_DATA FOR ANALYSIS:_

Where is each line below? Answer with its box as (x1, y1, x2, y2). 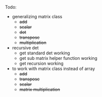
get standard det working (19, 50, 70, 56)
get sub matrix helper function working (19, 55, 98, 61)
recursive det (12, 45, 39, 50)
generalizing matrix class (12, 14, 62, 19)
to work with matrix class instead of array (12, 66, 95, 72)
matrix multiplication (19, 87, 60, 92)
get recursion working (19, 61, 64, 66)
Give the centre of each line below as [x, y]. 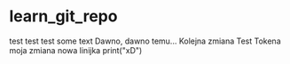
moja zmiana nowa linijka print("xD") [76, 50]
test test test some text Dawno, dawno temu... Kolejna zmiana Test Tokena [145, 41]
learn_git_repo [63, 16]
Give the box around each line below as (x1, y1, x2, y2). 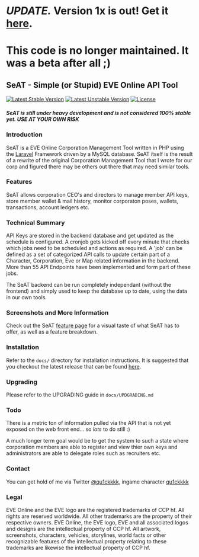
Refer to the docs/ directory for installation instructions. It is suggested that (6, 357, 189, 364)
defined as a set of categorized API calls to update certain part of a (6, 251, 171, 258)
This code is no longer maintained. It (6, 44, 189, 57)
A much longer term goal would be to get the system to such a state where (6, 437, 188, 444)
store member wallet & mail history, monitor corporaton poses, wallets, (6, 197, 179, 204)
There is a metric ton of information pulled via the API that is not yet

_ASSIGNMENT:_ Word for word, restate the lines above from the first through the one that contains "learn_git_repo [63, 16]", and exclude all pictures.

_OUTPUT:_
Where is each line below? Answer with its box as (x1, y1, x2, y2). 
get standard det working (19, 50, 70, 56)
get sub matrix helper function working (19, 55, 98, 61)
recursive det (12, 45, 39, 50)
generalizing matrix class (12, 14, 62, 19)
to work with matrix class instead of array (12, 66, 95, 72)
matrix multiplication (19, 87, 60, 92)
get recursion working (19, 61, 64, 66)
Give the centre of each line below as [x, y]. 
moja zmiana nowa linijka print("xD") [76, 50]
test test test some text Dawno, dawno temu... Kolejna zmiana Test Tokena [145, 41]
learn_git_repo [63, 16]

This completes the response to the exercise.